Unlike WiFi that uses radio waves, LiFi is a wireless communication technology that uses light waves to provide an internet connection
Given that visible light spectrum is 10,000 times larger than radio waves LiFi’s speed can be 100 times faster than WiFi
Despite being a much speedier internet technology as compared to WiFi, LiFi implementations are yet to make any dent in India.
Unlike WiFi or wireless fidelity that uses radio waves, LiFi or light fidelity is a wireless communication technology that uses light waves to provide an internet connection. It allows for much faster data transfer and is considered more secure than WiFi. Given that the visible light spectrum is 10,000 times larger than radio waves and hence LiFi’s speed can be 100 times faster than WiFi.
Despite these advantages, Wipro Lighting that partnered with Scotland-based pureLiFi--a global leader in LiFi technology--more than two years ago to develop new applications for the wireless communications and lighting market in Asia, is yet to see commercial success with LiFi in India, acknowledges Vineet Agrawal, CEO of Wipro Consumer Care and Lighting.
He points out that WiFi spectrum is limited but when you use light, the spectrum increases. Second, data transfer is much faster, and third, data privacy is much higher. "The only disadvantage is that when there’s no light, you can’t get the data," notes Agrawal.
Agrawal believes LiFi solutions will eventually work successfully in sectors like banks where there is huge need for data privacy. “As of now, we have only got pilot installations in areas such as office space and also at a manufacturing site, but it’s a matter of time that it will take off." The technology has a relatively small set of customers as it is driven by need, and the customers that need data security already have ways to protect their data, explains Agrawal. “Cost is also a deterrent, which we are working to bring down," he added.

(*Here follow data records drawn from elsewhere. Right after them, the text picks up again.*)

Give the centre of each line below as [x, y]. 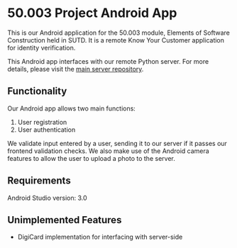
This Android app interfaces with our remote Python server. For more [108, 61]
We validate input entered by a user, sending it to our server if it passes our [117, 143]
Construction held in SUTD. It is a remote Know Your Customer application [116, 40]
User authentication [46, 130]
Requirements [39, 181]
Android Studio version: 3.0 [47, 198]
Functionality [37, 91]
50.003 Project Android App [92, 13]
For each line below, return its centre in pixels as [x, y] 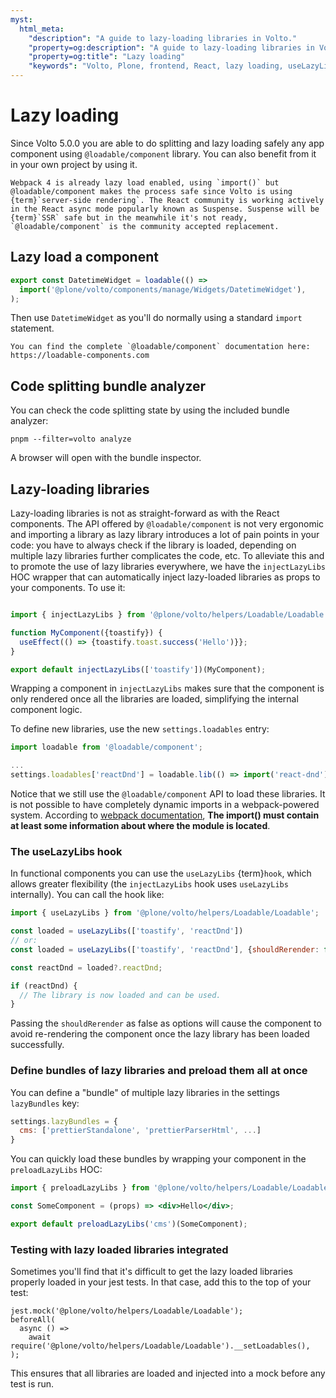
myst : [21, 19]
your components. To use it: [68, 587]
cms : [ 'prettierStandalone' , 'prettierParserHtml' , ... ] [140, 1131]
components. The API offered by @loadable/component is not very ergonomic [167, 524]
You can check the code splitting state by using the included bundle [150, 410]
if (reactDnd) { [44, 986]
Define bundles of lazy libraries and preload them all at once [159, 1071]
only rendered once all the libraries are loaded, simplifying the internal [154, 699]

For instance, a 9W (9 watt) Wipro WiFi-enabled Smart Bulb is priced at Rs.2099 while a standard 9W Wipro LED bulb costs only Rs.240. Other products are similarly priced. On 1 October, for instance, Philips too announced the launch of its ‘Philips Smart Wi-Fi’ LED range of bulbs in India. However, comparisons with LED or WiFi-enabled LED bulbs are not fair since unlike WiFi-enabled LED bulbs that retail in the market, LiFi products are typically business to business (B2B) deals. As an example, PureLiFi has begun offering a LiFi starter kit for small businesses and institutions at the cost of £2500 (about Rs.2.18 lakh at today's rates), excluding delivery and duties.
The term Li-Fi was coined by Prof. Harald Haas, founder and chief scientist of pureLiFi, and also a professor of mobile communications at Edinburgh University. Li-Fi is a category of Optical Wireless Communications (OWC). According to the pureLiFi website, each year the world utilises 60% more wireless data than the previous one, and the number of connected devices (such as mobile phones and smart devices) is likely to be in excess of 50 billion by 2020. “If internet users are going to continue to live in the wireless cloud with wearables, virtual reality and in a fully connected world, we need new wireless technology such as LiFi to realise this future," pureLiFi said in a statement when it partnered with Wipro Lighting two years back.
Global Market Insights has forecast the worldwide LiFi market to reach over $75 billion by 2023.
To be sure, Wipro isn’t the first to talk about LiFi. In June this year, Signify (formerly Philips Lighting) launched one of the first commercial LiFi systems. Signify's LiFi system, called Trulifi, is being piloted by Icade, the French real estate investment company in its smart office in La Defense, Paris.